You have to make do with the budget that you have and realise what you can afford within your means. If you can’t afford what you imagined, then you’ll find a way to afford something – plenty of women find a way even though it’s not ideal. So maybe you won’t have the gold-lined Moses basket hand-stitched by Versace but you’ll be OK with a pre-loved eBay classic and maybe you can’t afford to spend as much time with baby as you want to in maternity but you’ll work that out too as there are so many options out there for the brave. In the meantime, keep supporting movements like pregnantthenscrewed.com to help improve those options.

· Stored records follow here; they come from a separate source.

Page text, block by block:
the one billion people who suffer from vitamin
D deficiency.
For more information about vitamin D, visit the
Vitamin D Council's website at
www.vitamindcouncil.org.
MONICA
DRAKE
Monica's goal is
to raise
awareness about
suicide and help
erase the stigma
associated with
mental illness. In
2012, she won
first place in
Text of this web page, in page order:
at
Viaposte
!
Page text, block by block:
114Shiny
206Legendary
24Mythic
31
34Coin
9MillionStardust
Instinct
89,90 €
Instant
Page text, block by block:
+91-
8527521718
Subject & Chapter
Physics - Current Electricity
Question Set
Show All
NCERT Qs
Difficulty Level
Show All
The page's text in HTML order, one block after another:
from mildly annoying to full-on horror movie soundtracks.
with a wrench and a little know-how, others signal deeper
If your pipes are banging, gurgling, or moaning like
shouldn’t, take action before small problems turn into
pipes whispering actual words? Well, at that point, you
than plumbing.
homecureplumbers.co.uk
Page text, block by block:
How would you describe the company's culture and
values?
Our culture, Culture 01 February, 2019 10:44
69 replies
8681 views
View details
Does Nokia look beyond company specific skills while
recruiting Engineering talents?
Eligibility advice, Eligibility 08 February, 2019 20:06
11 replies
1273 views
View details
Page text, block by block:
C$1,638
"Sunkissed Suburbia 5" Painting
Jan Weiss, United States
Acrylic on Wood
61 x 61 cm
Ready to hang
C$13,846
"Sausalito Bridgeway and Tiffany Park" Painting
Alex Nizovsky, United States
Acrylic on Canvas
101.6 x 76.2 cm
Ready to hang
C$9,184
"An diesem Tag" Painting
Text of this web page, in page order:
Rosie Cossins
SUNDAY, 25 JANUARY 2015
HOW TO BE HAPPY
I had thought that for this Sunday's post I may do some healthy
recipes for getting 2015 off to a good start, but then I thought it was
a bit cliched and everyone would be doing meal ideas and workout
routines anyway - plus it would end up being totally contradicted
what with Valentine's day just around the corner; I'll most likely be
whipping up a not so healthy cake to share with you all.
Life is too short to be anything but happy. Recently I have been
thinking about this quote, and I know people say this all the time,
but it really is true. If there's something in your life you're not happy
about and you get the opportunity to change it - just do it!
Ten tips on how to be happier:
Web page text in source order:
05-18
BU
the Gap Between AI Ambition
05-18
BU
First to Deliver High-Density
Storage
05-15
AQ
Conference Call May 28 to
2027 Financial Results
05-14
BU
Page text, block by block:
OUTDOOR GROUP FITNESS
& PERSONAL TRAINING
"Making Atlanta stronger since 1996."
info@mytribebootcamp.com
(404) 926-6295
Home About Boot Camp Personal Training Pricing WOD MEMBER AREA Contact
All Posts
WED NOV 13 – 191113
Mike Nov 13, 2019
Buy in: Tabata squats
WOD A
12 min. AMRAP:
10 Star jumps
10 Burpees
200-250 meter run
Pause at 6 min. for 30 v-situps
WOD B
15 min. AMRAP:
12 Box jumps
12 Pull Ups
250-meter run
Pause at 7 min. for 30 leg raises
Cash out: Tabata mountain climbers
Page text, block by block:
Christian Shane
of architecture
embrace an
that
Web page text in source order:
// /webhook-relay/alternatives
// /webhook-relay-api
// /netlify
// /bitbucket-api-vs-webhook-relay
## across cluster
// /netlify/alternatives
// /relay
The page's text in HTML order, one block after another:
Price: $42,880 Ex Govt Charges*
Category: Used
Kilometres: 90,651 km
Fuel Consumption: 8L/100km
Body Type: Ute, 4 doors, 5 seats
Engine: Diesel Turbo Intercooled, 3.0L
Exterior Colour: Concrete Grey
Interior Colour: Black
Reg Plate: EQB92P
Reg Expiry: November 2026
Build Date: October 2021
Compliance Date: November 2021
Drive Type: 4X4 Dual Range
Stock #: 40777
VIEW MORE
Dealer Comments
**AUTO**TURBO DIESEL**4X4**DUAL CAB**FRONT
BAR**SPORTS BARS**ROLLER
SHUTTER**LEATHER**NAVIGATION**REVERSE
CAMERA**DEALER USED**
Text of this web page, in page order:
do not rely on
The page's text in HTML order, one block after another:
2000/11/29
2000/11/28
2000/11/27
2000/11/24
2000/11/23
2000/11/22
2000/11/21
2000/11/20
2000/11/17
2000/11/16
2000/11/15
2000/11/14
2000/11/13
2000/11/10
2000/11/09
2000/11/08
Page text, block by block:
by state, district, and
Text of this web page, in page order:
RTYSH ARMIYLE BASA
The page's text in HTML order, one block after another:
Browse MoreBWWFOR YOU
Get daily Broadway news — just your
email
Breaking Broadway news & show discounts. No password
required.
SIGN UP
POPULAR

In the project world we have to make hard decisions all the time about the priority of features vs the time we actually have and I can’t think of a time when I was able to deliver everything that was originally requested for the money originally agreed whilst dealing with the unknown forces of change that naturally happens. Planning how to afford your baby during pregnancy is much like this plus you have heartburn.
Resource Your Project
Know who will be doing what a when. Pretty easy in the beginning – you just need your partner to knock you up but you’ll need to plan the people around you and make sure they know what is expected of them. Your partner will need to be told in no uncertain terms that if you request a Big Mac at 2am and then a box of Rennies to wash them down, he better be getting in that car and going to get them. Your resources (or “people” as I like to call them) are your team and they can’t do this with you unless they know what’s going on.
Initiate and Run Project
…and then realise that you’ll spend each day with a mini-emergency (just like a real project) and all of that planning will go out of the window as soon as someone mentions that they want new features but don’t want to pay more money and your resources all have holiday booked and have gone away at the same time on annual leave just when you have to do Q&A testing on the homepage and templates pages…hang on a sec…I’ve gone back to websites haven’t I?
OK…back to your pregnancy! Remember that with some basic planning of your timeline, budget and resources and with your end goal in site, you’ll make it to the finish line with a small bundle of loveliness handed over to you and you realise that all of that planning meant nothing and I mean NOTHING until this point, You made a bloody human (or more perhaps?) so well done you!